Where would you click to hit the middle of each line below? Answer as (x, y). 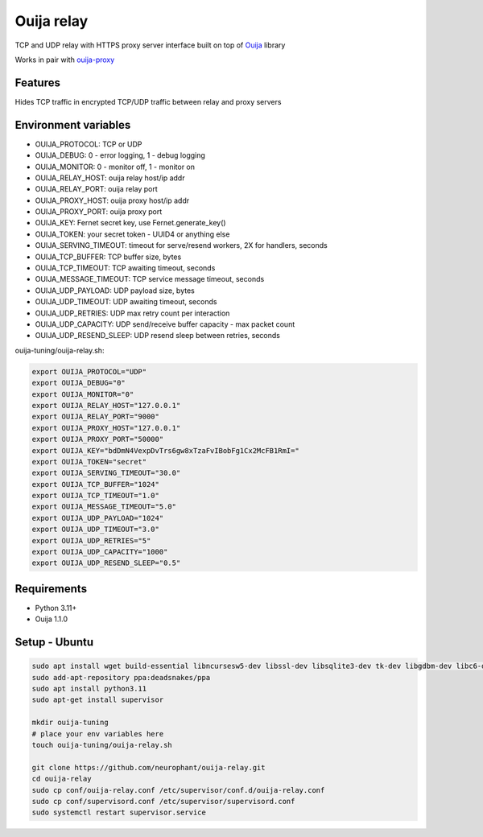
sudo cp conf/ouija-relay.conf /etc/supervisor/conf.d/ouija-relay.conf (178, 790)
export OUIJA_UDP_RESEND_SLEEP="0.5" (106, 563)
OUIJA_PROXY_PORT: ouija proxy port (99, 212)
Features (37, 82)
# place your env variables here (98, 734)
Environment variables (73, 125)
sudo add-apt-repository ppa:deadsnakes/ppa (121, 677)
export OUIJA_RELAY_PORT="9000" (96, 417)
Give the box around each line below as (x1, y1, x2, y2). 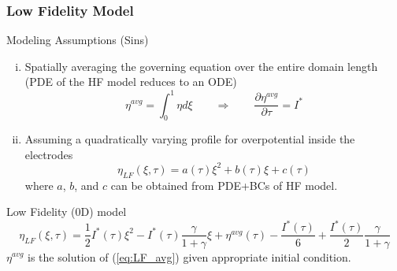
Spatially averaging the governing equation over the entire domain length (24, 58, 378, 74)
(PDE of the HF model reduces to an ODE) (24, 73, 237, 90)
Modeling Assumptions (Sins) (6, 32, 149, 48)
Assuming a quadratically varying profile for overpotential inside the (24, 131, 355, 147)
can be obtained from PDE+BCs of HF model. (110, 176, 338, 193)
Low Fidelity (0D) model (6, 203, 127, 220)
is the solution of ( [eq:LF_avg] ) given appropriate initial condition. (28, 248, 351, 265)
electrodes (24, 146, 73, 162)
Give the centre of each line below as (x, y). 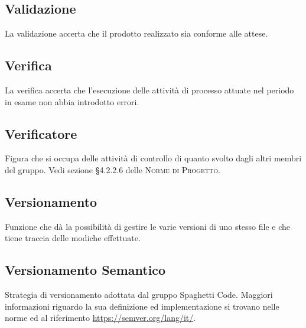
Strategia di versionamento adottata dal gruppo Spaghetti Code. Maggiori (139, 295)
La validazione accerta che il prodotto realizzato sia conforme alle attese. (136, 33)
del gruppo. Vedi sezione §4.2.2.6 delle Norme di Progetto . (113, 169)
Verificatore (41, 133)
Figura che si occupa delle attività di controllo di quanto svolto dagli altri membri (153, 158)
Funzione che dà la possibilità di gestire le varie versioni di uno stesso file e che (148, 226)
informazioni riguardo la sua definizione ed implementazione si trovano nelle (142, 306)
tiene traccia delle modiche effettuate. (73, 238)
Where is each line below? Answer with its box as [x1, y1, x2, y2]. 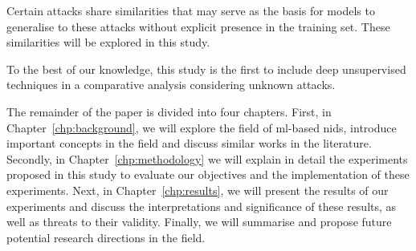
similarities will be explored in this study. [6, 34, 210, 51]
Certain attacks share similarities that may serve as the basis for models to [6, 2, 375, 18]
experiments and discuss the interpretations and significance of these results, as [6, 197, 397, 214]
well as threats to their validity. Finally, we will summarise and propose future [6, 213, 392, 230]
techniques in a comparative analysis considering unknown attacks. [6, 76, 336, 93]
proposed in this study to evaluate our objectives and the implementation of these [6, 166, 410, 183]
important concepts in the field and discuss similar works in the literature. [6, 135, 372, 152]
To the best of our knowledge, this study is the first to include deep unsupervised [6, 60, 406, 77]
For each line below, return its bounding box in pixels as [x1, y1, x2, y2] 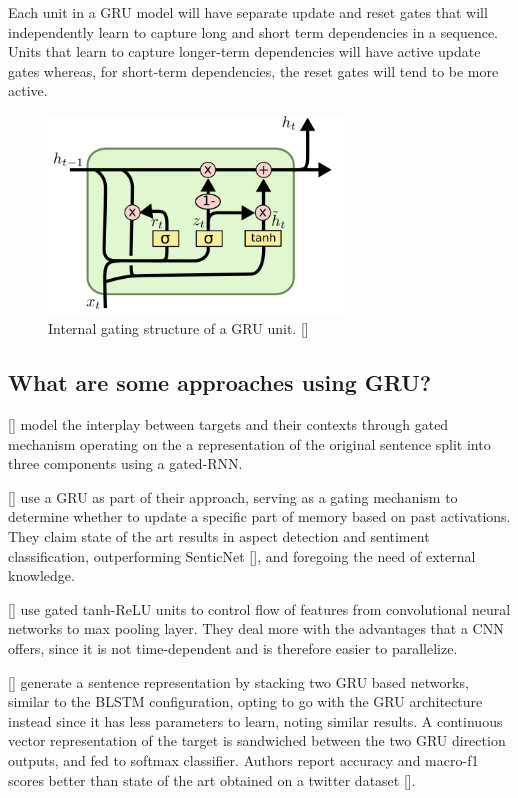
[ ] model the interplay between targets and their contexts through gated [8, 414, 449, 435]
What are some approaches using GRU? [8, 367, 432, 398]
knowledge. [8, 565, 75, 586]
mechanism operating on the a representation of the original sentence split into [8, 433, 491, 454]
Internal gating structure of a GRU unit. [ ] [48, 318, 309, 339]
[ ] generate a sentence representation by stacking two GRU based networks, [8, 671, 469, 692]
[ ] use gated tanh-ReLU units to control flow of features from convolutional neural [8, 598, 511, 619]
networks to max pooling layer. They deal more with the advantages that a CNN [8, 618, 504, 639]
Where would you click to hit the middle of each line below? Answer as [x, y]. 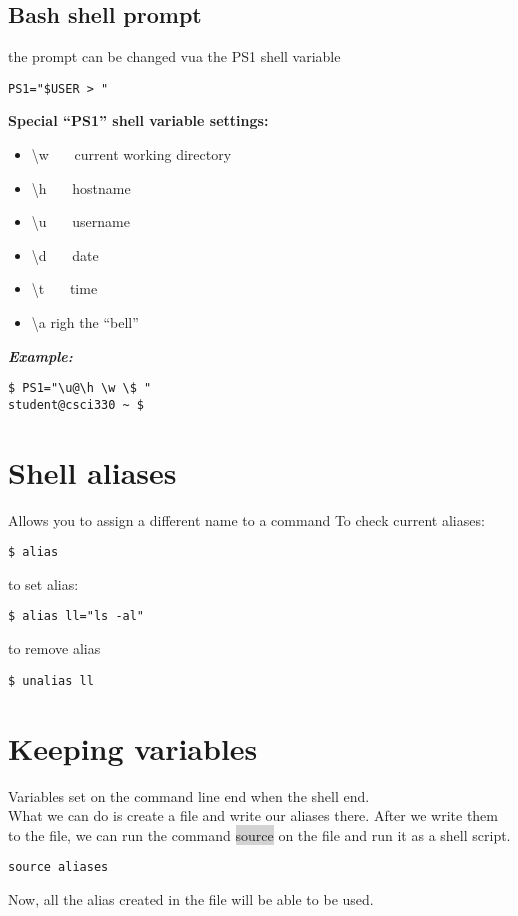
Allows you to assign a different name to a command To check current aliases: [246, 519]
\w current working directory [131, 154]
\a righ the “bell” [85, 322]
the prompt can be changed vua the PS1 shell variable [174, 56]
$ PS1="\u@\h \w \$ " [80, 388]
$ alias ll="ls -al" [76, 616]
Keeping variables [133, 747]
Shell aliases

============

§ ACTIVITY: Search the listing for the word "these" and state how many lines contain it. Nothing else belongs in the reply.

§ ANSWER TO THE EXERCISE: 2